Segment Start: Data under study

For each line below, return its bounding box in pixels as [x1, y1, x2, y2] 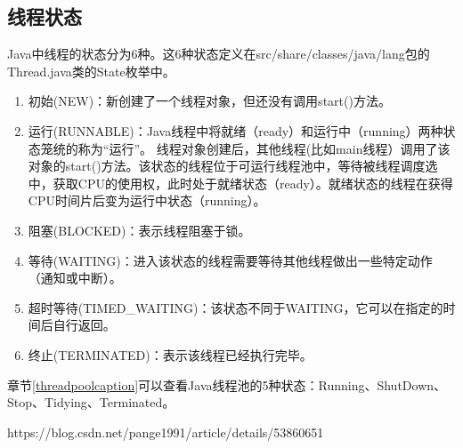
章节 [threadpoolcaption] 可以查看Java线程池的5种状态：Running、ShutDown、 [7, 375, 447, 394]
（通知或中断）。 [28, 268, 122, 287]
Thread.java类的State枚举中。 [7, 61, 175, 80]
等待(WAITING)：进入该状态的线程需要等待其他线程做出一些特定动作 [28, 251, 433, 269]
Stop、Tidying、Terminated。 [7, 393, 175, 412]
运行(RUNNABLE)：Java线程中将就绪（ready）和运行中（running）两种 [28, 121, 443, 140]
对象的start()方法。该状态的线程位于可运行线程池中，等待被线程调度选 [28, 156, 438, 175]
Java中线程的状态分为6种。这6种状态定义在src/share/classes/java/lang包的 [7, 44, 430, 63]

Segment End: Data under study

## What the task requires
In the copy, include each entry exactly as written and none of the pictures.

## Response to the exercise
For each line below, return its bounding box in pixels as [x1, y1, x2, y2] 
章节 [threadpoolcaption] 可以查看Java线程池的5种状态：Running、ShutDown、 [7, 375, 447, 394]
（通知或中断）。 [28, 268, 122, 287]
Thread.java类的State枚举中。 [7, 61, 175, 80]
等待(WAITING)：进入该状态的线程需要等待其他线程做出一些特定动作 [28, 251, 433, 269]
Stop、Tidying、Terminated。 [7, 393, 175, 412]
运行(RUNNABLE)：Java线程中将就绪（ready）和运行中（running）两种 [28, 121, 443, 140]
对象的start()方法。该状态的线程位于可运行线程池中，等待被线程调度选 [28, 156, 438, 175]
Java中线程的状态分为6种。这6种状态定义在src/share/classes/java/lang包的 [7, 44, 430, 63]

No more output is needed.